DESCRIPTION OF THE TASK = Among the records below, find each line bearing the word "Part" and copy it.

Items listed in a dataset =
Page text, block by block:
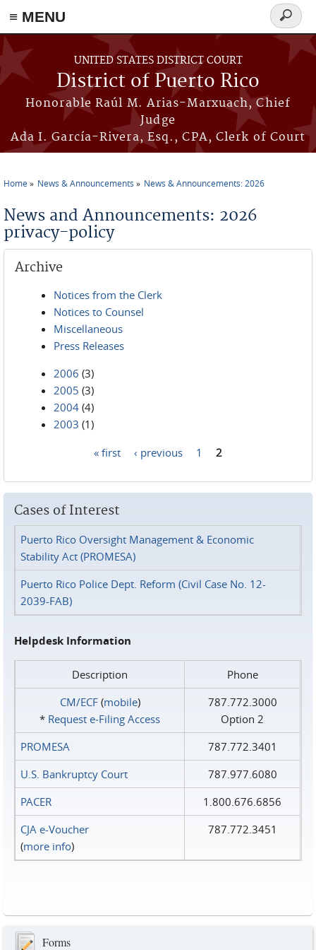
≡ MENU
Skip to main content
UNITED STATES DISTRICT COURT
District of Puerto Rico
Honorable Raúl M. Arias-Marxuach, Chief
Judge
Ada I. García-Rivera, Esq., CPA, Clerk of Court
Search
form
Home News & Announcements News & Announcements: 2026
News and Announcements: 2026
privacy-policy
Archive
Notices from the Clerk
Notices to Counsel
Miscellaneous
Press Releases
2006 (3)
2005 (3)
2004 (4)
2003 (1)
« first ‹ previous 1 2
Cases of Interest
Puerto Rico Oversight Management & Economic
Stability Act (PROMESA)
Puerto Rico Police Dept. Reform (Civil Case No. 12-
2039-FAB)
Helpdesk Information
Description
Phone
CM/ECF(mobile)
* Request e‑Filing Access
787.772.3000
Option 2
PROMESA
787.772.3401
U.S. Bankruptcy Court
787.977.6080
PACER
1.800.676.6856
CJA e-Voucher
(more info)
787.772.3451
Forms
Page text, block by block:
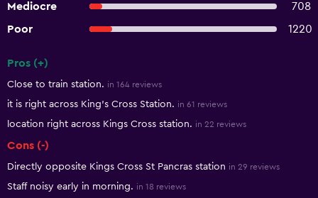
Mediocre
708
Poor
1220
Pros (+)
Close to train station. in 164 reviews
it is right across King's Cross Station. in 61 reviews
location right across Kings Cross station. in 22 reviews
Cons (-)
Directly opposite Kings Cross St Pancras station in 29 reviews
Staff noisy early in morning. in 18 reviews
--
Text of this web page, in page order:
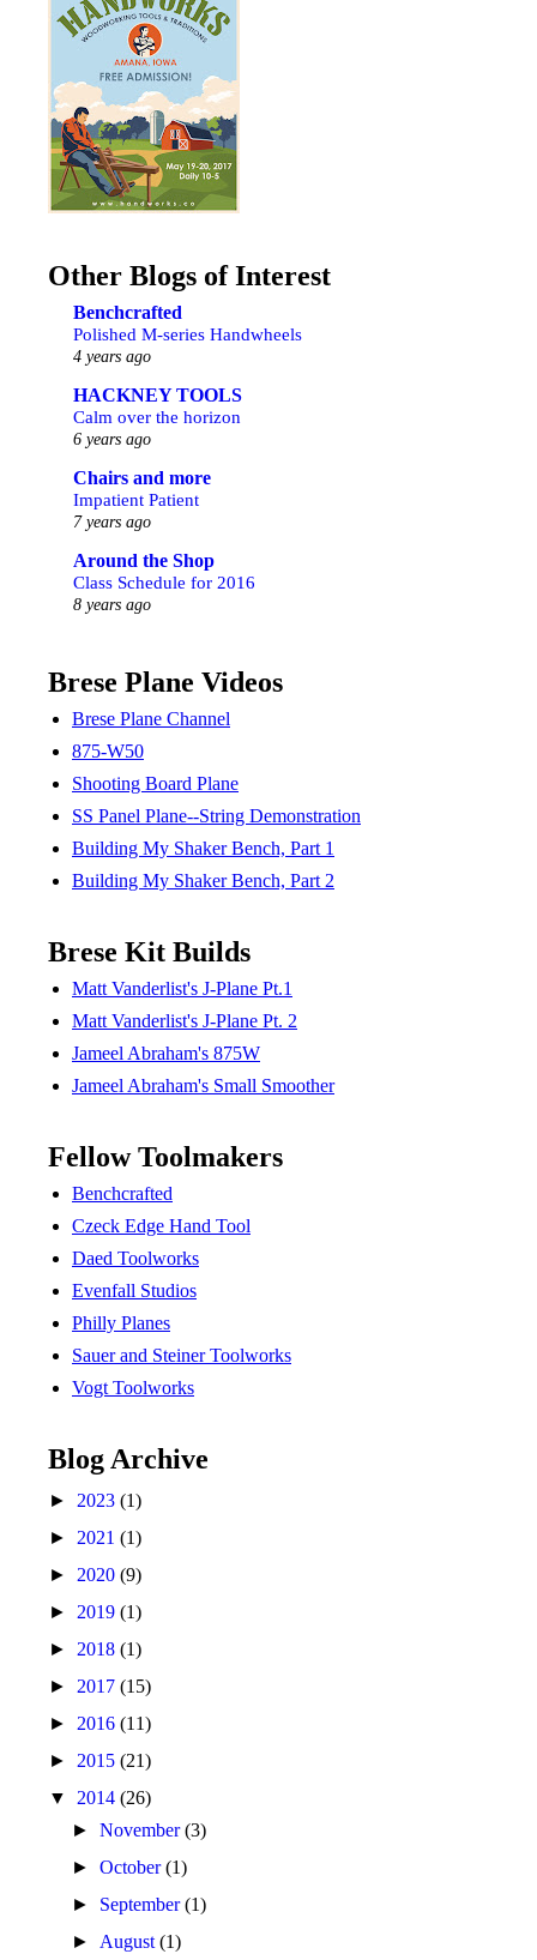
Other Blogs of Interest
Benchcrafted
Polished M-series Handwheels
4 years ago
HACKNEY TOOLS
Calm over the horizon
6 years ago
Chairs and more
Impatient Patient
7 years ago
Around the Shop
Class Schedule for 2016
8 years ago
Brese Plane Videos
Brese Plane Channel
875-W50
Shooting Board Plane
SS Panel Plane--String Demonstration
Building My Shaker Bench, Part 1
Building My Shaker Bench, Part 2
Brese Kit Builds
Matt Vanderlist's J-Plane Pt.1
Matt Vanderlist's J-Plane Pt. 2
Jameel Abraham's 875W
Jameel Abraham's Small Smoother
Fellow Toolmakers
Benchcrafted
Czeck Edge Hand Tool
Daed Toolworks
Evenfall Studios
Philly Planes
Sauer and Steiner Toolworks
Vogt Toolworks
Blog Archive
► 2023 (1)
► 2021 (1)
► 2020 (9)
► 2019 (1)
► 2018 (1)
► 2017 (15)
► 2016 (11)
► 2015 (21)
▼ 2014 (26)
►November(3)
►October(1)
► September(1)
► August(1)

YOUR SOLUTION =
Building My Shaker Bench, Part 1
Building My Shaker Bench, Part 2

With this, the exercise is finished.